Yet Another Covid Dashboard, Part 1: A Web App using Flask
Posted: 1st January 2022Preface and Overview
Without doubt, data visualisation and data presentation are extremely important parts of data science. If findings aren't visualised understandably and presented in a way that makes it easy to come to actionable conclusions, then these findings itself will not be of any real-world use.
While I would argue that I am pretty good at visualising data in an effective and aesthetically pleasing way, my presentations until now exclusively consisted of typical powerpoint (or rather: LaTeX) slide decks. For research group seminars and academic conferences, such presentations are are an appropriate choice; however, I recently started to want to also get into other ways of presenting data. A typical choice would be a so-called dashboard. Wikipedia defines a dashboard as
a type of graphical user interface which often provides at-a-glance views of key performance indicators (KPIs) relevant to a particular objective or business process.
In this blog post, I will present my very first dashboard, written as a web app in Python using the flask library. Thematically, we will present data on current Covid cases, on the current Covid strains/variants, on the state of the vaccination campaign, and on the number of available and occupied intensive care beds, all of those specific to the country of Germany. The data will be polled in the background, processed, turned into plots, and these plots are then finally placed into an HTML file which is exposed to the web.
The final results will look like this
and can be found on my github.
Fetching the Data
First, we need to fetch the raw data we want to present. These are:
- The number of daily Covid cases in Germany. Can be downloaded as a CSV file from this github repo by the Robert-Koch-Institute (RKI).

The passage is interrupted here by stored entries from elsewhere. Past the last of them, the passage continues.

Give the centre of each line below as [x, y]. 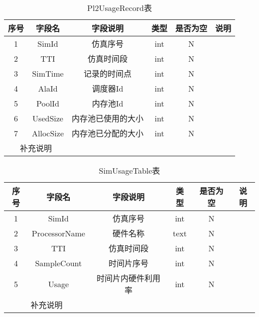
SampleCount [59, 263]
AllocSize [48, 133]
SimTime [48, 73]
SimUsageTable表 [129, 170]
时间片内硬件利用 [128, 278]
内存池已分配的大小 [108, 133]
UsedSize [48, 118]
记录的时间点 [108, 73]
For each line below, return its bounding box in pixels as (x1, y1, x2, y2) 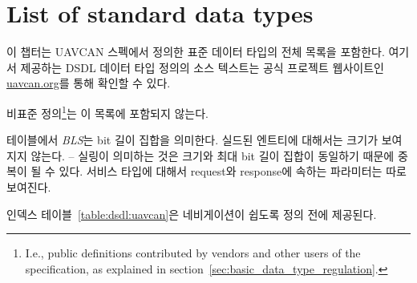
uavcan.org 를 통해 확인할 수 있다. (6, 75, 171, 91)
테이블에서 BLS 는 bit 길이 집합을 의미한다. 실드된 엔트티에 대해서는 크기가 (6, 131, 379, 148)
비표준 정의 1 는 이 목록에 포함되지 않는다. (6, 102, 209, 121)
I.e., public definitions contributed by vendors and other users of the (25, 245, 361, 261)
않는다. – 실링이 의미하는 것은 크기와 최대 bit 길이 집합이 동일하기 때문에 (30, 147, 395, 164)
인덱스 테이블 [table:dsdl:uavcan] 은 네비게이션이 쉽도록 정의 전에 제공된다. (6, 205, 377, 222)
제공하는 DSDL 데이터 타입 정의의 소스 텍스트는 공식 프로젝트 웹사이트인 (20, 59, 384, 75)
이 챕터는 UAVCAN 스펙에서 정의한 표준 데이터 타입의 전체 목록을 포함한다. (6, 43, 385, 60)
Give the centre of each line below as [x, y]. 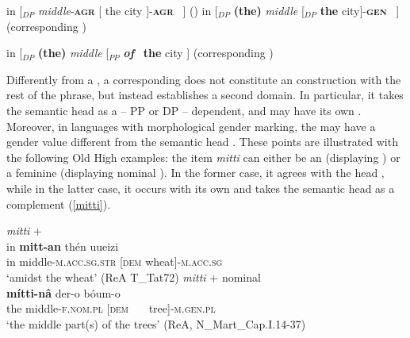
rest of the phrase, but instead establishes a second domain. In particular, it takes [205, 95]
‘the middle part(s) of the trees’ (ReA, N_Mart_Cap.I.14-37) [156, 323]
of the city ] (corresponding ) [198, 53]
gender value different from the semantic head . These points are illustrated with [202, 142]
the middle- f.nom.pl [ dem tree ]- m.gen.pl [111, 308]
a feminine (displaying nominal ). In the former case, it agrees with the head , [195, 173]
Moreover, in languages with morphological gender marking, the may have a [191, 126]
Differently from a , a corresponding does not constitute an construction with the [204, 79]
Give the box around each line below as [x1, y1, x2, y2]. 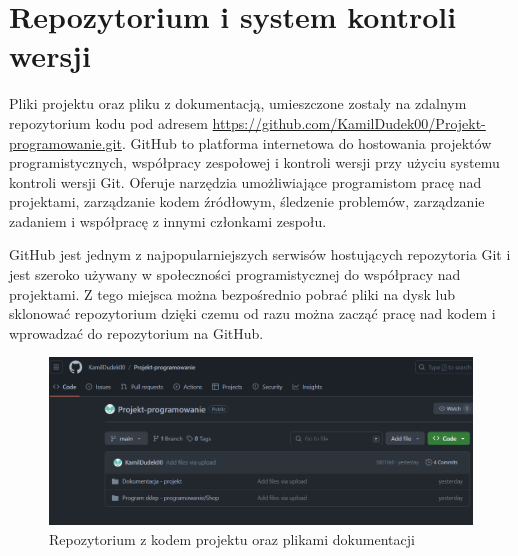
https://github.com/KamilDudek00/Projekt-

- Data on the frequencies of the different Covid strains. Can be downloaded as an Excel table (yes, really) from the RKI here.
- Data on the progress of the vaccination campaing, which can be downloaded as TSV file from the German Impfdashboard page here.
- The number of free and occupied intensive care beds. These can be loaded as CSV from this subpage of the DIVI, which is a scientific society of German intensive and emergency care physicians.
Let's examine loading and working with these files more closely.
CSV and TSV Files
CSV and TSV files are easy to load from a web URL using the pandas library for Python. Just use the following command
df = pd.read_table(url, sep=",")
where url
is a string containing the URL to the table to download, and sep
contains the separator sign (depending on the file that's usually a comma or a semicolon or a tab). Now, df
contains a pandas.DataFrame
object with the file's data.
Excel Files
The data on the frequencies of the different Covid strains points to an Excel table. The site also uses some kind of mechanism to identify a direct download using pandas and will return a 403 Forbidden
.
My first idea to circumvent the protection mechanism was to download the data to a temporary file using the requests library. However, a friend of mine suggested something more simple: We use the fsspec library instead, which gives us a file pointer to the remote file. This saves us from having to store the file locally, and we can directly parse the Excel file. Luckily, pandas provides a method for this, which saves us tons of work, as Excel files tend to be pretty annoying to work with. We only have to specify which of the individual sheets of the Excel file we want to store into our DataFrame. In this case, the sheet is called "VOC". Altogether, we run:
with fsspec.open(url) as fp:
data = pd.read_excel(fp, sheet_name="VOC")
Some simple Preprocessing
Depending on the dataset, we want to do different things during the preprocessing steps. Instead of giving a complete tutorial on the whole project, I'll just mention some things I did and how exactly they can be done in Python.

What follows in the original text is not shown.